§ **Material shown**:
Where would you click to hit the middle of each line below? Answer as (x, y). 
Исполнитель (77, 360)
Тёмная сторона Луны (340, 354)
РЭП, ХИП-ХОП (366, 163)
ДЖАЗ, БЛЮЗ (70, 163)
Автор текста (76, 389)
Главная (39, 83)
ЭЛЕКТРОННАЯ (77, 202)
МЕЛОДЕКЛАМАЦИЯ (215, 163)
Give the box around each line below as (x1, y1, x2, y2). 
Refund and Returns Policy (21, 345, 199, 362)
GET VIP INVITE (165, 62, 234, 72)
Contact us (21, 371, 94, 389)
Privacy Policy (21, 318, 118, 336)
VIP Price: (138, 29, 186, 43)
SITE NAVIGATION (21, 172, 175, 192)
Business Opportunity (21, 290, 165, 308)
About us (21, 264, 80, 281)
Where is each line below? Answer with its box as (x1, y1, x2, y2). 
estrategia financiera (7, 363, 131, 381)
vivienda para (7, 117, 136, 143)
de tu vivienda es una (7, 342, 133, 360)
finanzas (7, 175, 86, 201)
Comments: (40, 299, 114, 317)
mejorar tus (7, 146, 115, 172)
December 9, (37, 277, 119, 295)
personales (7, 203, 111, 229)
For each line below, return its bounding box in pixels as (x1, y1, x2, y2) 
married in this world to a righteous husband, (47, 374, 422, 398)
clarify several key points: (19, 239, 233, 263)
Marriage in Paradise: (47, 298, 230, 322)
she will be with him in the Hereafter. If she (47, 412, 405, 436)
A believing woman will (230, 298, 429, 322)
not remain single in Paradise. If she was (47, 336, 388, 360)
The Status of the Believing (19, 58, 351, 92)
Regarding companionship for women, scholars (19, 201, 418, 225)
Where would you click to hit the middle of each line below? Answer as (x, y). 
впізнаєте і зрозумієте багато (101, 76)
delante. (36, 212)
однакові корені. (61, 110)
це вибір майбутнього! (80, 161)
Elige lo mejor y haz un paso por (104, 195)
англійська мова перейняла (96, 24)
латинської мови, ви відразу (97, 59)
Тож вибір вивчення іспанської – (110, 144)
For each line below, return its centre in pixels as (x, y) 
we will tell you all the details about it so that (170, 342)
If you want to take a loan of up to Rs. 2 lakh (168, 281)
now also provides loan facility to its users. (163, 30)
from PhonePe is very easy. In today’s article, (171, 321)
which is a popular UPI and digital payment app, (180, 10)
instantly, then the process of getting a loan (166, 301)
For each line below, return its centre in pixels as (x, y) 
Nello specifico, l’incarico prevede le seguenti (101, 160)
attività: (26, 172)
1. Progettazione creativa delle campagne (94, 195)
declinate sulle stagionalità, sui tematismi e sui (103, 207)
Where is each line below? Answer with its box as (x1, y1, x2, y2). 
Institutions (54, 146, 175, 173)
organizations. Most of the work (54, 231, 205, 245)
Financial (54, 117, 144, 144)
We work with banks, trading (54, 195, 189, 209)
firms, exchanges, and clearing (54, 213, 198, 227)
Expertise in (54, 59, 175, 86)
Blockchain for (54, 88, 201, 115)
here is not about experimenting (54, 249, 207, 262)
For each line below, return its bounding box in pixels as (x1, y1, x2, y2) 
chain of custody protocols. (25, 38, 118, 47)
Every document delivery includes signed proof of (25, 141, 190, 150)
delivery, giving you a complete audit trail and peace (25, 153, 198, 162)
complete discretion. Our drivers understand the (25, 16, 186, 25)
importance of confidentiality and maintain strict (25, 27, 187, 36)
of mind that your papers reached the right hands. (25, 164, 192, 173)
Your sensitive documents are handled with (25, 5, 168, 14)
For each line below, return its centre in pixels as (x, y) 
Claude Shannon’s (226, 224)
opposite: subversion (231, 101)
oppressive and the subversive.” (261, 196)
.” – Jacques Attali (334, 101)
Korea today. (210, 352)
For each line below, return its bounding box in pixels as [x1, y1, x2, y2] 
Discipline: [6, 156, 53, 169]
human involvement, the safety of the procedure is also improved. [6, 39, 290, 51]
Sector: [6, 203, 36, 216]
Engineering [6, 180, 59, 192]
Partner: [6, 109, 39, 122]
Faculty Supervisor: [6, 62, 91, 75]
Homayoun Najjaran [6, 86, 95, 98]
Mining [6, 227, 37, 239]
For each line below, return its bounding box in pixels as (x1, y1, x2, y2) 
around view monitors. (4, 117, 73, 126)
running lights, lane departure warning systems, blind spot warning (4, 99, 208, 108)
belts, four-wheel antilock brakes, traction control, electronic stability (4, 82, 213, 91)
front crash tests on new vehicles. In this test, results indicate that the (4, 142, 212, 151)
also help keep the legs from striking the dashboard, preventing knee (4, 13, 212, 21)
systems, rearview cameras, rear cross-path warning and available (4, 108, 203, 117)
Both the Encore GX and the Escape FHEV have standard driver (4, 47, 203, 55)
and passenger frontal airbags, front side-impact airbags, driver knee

§ **Activity**:
The answer is each line in which the word "systems" occurs, copied from the material above.

§ **Result for this exercise**:
running lights, lane departure warning systems, blind spot warning (4, 99, 208, 108)
systems, rearview cameras, rear cross-path warning and available (4, 108, 203, 117)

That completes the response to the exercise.